_Stored items from a collection_:
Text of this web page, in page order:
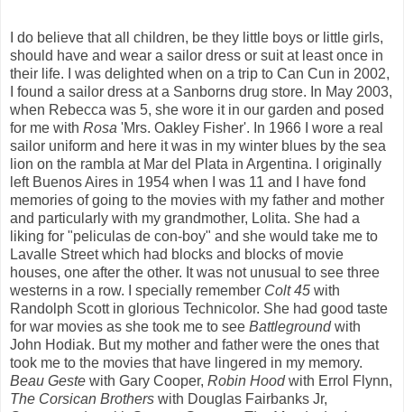
I do believe that all children, be they little boys or little girls,
should have and wear a sailor dress or suit at least once in
their life. I was delighted when on a trip to Can Cun in 2002,
I found a sailor dress at a Sanborns drug store. In May 2003,
when Rebecca was 5, she wore it in our garden and posed
for me with Rosa 'Mrs. Oakley Fisher'. In 1966 I wore a real
sailor uniform and here it was in my winter blues by the sea
lion on the rambla at Mar del Plata in Argentina. I originally
left Buenos Aires in 1954 when I was 11 and I have fond
memories of going to the movies with my father and mother
and particularly with my grandmother, Lolita. She had a
liking for "peliculas de con-boy" and she would take me to
Lavalle Street which had blocks and blocks of movie
houses, one after the other. It was not unusual to see three
westerns in a row. I specially remember Colt 45 with
Randolph Scott in glorious Technicolor. She had good taste
for war movies as she took me to see Battlegroundwith
John Hodiak. But my mother and father were the ones that
took me to the movies that have lingered in my memory.
Beau Geste with Gary Cooper, Robin Hoodwith Errol Flynn,
The Corsican Brothers with Douglas Fairbanks Jr,
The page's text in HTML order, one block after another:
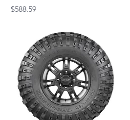
Price
$588.59
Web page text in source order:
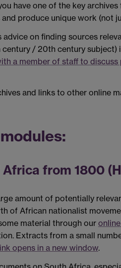
have one of the key
produce unique work (not
advice on finding sources
century / 20th century
a member of staff to discuss
and links to other online
from 1800
amount of potentially
of African nationalist
material through our
Extracts from a small
opens in a new window.
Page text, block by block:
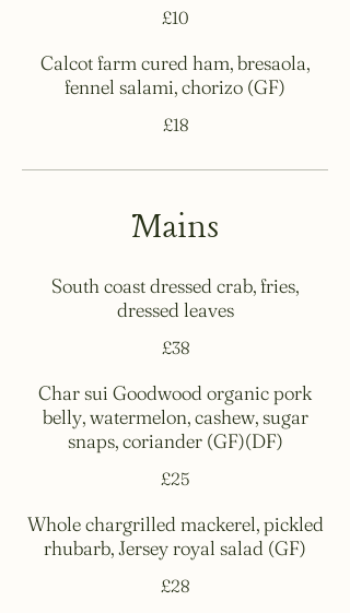
£10
Calcot farm cured ham, bresaola,
fennel salami, chorizo (GF)
£18
Mains
South coast dressed crab, fries,
dressed leaves
£38
Char sui Goodwood organic pork
belly, watermelon, cashew, sugar
snaps, coriander (GF)(DF)
£25
Whole chargrilled mackerel, pickled
rhubarb, Jersey royal salad (GF)
£28
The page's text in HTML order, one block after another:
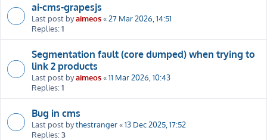
ai-cms-grapesjs
Last post byaimeos«27 Mar 2026, 14:51
Replies:1
Segmentation fault (core dumped) when trying to
link 2 products
Last post byaimeos«11 Mar 2026, 10:43
Replies:1
Bug in cms
Last post bythestranger«13 Dec 2025, 17:52
Replies:3
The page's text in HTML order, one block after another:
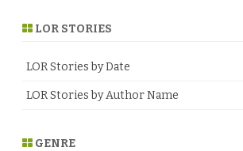
LOR STORIES
LOR Stories by Date
LOR Stories by Author Name
GENRE
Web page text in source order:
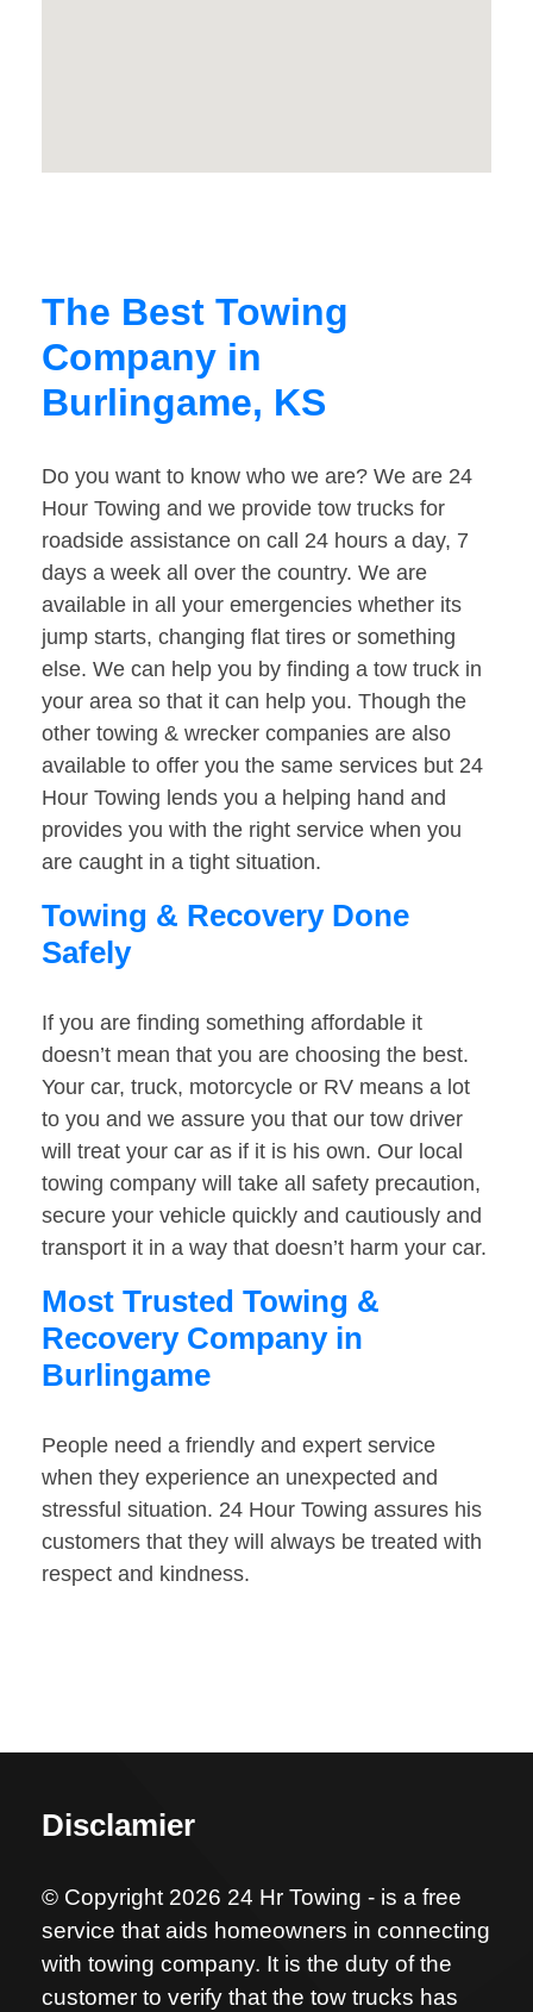
The Best Towing
Company in
Burlingame, KS
Do you want to know who we are? We are 24
Hour Towing and we provide tow trucks for
roadside assistance on call 24 hours a day, 7
days a week all over the country. We are
available in all your emergencies whether its
jump starts, changing flat tires or something
else. We can help you by finding a tow truck in
your area so that it can help you. Though the
other towing & wrecker companies are also
available to offer you the same services but 24
Hour Towing lends you a helping hand and
provides you with the right service when you
are caught in a tight situation.
Towing & Recovery Done
Safely
If you are finding something affordable it
doesn’t mean that you are choosing the best.
Your car, truck, motorcycle or RV means a lot
to you and we assure you that our tow driver
will treat your car as if it is his own. Our local
towing company will take all safety precaution,
secure your vehicle quickly and cautiously and
transport it in a way that doesn’t harm your car.
Most Trusted Towing &
Recovery Company in
Burlingame
People need a friendly and expert service
when they experience an unexpected and
stressful situation. 24 Hour Towing assures his
customers that they will always be treated with
respect and kindness.
Disclamier
© Copyright 2026 24 Hr Towing - is a free
service that aids homeowners in connecting
with towing company. It is the duty of the
customer to verify that the tow trucks has
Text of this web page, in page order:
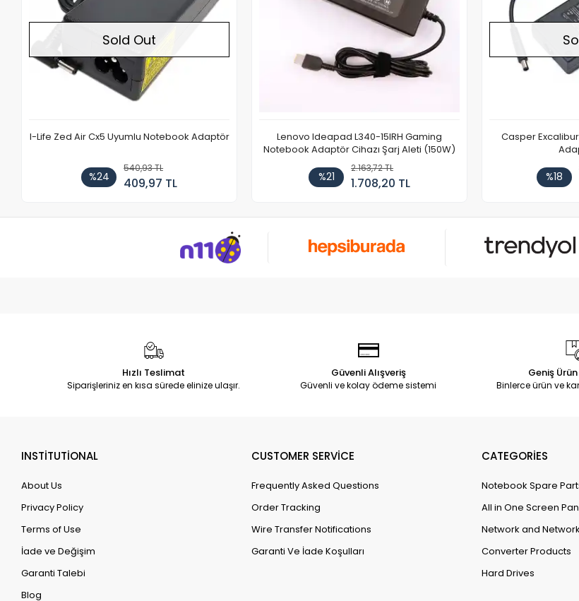
Sold Out
I-Life Zed Air Cx5 Uyumlu Notebook Adaptör
%24
540,93 TL
409,97 TL
Lenovo Ideapad L340-15IRH Gaming
Notebook Adaptör Cihazı Şarj Aleti (150W)
%21
2.163,72 TL
1.708,20 TL
Casper
%18
Hızlı Teslimat
Siparişleriniz en kısa sürede elinize ulaşır.
Güvenli Alışveriş
Güvenli ve kolay ödeme sistemi
Geniş
Binlerce ürün ve
INSTİTUTİONAL
About Us
Privacy Policy
Terms of Use
İade ve Değişim
Garanti Talebi
Blog
CUSTOMER SERVİCE
Frequently Asked Questions
Order Tracking
Wire Transfer Notifications
Garanti Ve İade Koşulları
CATEGORİES
Notebook Spare
All in One Screen
Network and
Converter Products
Hard Drives

_Work instruction_:
Every line from the one containing "Privacy Policy" through the end of the entries above must be echoed exactly, with both ends kept.

_Exercise result_:
Privacy Policy
Terms of Use
İade ve Değişim
Garanti Talebi
Blog
CUSTOMER SERVİCE
Frequently Asked Questions
Order Tracking
Wire Transfer Notifications
Garanti Ve İade Koşulları
CATEGORİES
Notebook Spare
All in One Screen
Network and
Converter Products
Hard Drives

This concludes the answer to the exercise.